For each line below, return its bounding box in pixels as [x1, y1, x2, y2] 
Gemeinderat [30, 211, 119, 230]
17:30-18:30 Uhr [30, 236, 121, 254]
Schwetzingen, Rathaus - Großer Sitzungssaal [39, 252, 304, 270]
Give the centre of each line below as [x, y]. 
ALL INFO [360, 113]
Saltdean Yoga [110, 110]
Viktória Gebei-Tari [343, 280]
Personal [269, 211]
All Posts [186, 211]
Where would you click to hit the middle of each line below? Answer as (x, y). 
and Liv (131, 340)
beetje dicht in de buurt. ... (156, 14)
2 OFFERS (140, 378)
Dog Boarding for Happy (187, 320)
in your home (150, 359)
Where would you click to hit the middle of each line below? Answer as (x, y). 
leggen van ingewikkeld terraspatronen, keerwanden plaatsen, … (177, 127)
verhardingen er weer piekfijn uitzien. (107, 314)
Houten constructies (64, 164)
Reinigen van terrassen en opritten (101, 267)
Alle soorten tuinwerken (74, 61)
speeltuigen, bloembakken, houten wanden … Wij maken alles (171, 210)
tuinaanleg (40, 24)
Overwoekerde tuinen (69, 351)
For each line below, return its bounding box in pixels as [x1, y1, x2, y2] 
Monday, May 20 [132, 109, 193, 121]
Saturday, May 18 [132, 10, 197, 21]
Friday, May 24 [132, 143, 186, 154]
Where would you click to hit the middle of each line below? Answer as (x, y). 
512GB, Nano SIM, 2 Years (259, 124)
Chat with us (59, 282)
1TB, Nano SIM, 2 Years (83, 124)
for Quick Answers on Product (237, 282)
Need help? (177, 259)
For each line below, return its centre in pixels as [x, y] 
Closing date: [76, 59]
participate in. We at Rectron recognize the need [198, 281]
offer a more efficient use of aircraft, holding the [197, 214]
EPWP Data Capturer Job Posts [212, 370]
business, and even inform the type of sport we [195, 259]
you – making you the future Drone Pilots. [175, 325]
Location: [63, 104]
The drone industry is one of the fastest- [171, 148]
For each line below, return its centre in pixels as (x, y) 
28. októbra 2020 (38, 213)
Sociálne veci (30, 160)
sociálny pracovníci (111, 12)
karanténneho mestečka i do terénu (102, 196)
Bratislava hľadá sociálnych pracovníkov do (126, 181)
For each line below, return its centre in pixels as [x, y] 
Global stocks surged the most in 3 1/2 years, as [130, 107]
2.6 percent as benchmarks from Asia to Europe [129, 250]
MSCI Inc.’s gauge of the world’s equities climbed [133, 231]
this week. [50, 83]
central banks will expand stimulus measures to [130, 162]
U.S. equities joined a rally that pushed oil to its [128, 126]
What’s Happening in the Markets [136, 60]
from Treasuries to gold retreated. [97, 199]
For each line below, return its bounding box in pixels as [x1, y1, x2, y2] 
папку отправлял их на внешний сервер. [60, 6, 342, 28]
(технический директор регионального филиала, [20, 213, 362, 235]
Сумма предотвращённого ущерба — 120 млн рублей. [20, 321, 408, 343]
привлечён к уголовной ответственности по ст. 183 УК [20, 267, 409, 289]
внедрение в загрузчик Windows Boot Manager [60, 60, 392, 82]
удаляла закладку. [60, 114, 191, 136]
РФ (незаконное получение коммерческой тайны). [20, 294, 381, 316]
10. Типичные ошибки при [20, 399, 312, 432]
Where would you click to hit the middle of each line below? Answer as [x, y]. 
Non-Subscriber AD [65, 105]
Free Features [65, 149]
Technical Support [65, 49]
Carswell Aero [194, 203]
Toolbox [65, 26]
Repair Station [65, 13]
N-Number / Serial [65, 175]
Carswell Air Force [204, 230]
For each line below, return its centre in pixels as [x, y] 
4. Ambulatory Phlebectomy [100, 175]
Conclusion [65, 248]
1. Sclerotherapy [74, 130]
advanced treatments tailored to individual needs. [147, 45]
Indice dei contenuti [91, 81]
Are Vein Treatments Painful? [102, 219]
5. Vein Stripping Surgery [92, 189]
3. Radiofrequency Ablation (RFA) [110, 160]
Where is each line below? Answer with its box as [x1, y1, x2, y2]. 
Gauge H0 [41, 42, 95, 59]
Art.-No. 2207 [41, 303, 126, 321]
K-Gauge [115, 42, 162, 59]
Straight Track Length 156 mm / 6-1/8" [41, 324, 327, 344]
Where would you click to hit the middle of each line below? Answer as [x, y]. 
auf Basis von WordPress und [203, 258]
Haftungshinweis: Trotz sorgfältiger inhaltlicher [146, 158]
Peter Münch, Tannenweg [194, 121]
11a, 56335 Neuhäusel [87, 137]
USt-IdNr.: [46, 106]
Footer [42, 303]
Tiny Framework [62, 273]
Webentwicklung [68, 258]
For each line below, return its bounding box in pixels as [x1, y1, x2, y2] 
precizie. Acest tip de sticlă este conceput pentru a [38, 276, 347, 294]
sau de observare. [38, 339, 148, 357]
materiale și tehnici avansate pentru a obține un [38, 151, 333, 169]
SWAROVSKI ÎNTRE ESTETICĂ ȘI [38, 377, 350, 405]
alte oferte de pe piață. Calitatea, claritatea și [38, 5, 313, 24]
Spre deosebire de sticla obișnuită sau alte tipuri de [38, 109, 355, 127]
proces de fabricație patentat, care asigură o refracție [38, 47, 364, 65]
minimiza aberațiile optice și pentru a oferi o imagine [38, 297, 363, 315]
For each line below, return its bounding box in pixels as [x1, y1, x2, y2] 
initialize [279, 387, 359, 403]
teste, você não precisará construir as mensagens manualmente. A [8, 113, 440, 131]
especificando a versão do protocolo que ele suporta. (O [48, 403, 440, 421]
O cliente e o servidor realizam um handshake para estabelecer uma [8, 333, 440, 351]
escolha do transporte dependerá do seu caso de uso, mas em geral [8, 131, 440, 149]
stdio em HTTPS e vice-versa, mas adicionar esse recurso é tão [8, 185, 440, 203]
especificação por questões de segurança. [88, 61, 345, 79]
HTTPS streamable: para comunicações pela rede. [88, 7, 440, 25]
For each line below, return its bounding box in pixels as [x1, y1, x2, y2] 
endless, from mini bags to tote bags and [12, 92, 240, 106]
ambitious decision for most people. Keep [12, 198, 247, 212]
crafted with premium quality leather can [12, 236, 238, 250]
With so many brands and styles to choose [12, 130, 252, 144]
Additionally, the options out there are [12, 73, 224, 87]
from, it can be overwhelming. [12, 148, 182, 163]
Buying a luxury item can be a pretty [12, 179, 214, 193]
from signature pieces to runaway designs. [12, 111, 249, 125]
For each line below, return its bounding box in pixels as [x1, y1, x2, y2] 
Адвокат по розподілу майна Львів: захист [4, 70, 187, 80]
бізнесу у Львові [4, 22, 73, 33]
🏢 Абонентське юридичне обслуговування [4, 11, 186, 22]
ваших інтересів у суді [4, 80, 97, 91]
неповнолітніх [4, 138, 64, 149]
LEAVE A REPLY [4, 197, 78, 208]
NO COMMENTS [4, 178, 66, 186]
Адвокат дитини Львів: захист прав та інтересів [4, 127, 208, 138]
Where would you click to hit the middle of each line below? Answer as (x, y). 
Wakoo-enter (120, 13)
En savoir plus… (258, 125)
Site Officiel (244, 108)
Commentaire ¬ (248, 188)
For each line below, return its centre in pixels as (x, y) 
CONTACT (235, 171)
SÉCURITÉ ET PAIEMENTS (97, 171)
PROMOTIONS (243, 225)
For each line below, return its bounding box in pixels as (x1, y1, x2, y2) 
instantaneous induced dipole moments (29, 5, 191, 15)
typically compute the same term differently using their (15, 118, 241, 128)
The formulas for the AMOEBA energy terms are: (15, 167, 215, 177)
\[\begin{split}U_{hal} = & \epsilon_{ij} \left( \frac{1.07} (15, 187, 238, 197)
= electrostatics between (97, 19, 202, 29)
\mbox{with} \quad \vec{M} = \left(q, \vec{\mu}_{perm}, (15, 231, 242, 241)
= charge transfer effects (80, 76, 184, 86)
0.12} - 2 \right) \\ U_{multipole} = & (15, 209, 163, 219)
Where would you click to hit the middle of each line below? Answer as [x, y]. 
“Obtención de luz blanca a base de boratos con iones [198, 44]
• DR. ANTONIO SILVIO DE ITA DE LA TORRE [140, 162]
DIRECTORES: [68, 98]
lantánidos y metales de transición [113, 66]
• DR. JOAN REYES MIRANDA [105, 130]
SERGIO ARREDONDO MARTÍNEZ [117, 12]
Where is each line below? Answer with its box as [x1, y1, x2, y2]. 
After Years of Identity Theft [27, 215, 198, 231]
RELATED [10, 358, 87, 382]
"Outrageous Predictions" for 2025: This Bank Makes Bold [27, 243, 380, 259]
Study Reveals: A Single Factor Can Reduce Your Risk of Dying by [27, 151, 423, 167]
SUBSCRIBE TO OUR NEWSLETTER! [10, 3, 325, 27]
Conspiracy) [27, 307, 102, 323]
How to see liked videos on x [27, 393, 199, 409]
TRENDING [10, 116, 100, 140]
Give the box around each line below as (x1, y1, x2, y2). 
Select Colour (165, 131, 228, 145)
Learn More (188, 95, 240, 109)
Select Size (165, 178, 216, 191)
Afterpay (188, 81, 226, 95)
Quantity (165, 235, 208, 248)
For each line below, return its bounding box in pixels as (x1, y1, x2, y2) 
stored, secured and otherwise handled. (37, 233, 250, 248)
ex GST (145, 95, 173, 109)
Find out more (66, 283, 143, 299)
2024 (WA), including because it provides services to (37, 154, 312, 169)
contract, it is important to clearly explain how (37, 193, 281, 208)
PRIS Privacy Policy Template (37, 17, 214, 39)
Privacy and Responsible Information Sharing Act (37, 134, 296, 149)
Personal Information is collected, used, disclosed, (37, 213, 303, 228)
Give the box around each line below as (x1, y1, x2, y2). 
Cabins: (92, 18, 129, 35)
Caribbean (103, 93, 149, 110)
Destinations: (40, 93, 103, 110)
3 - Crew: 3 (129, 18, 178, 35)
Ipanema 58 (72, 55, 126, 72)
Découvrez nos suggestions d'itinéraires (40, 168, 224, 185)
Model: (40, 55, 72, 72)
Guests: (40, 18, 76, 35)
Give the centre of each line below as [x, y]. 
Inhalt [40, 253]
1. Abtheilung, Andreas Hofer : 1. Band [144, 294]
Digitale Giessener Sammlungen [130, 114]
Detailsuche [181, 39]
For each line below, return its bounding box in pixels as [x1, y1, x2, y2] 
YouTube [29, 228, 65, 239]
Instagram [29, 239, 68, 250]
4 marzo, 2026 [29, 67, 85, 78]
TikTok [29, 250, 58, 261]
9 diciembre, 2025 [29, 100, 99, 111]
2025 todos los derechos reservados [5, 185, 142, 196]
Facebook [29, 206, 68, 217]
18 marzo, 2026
------------------------------------------------
Work to be completed: Find the lines above holding the word "para" and show them.

Solution to this problem:
O cliente e o servidor realizam um handshake para estabelecer uma [8, 333, 440, 351]
HTTPS streamable: para comunicações pela rede. [88, 7, 440, 25]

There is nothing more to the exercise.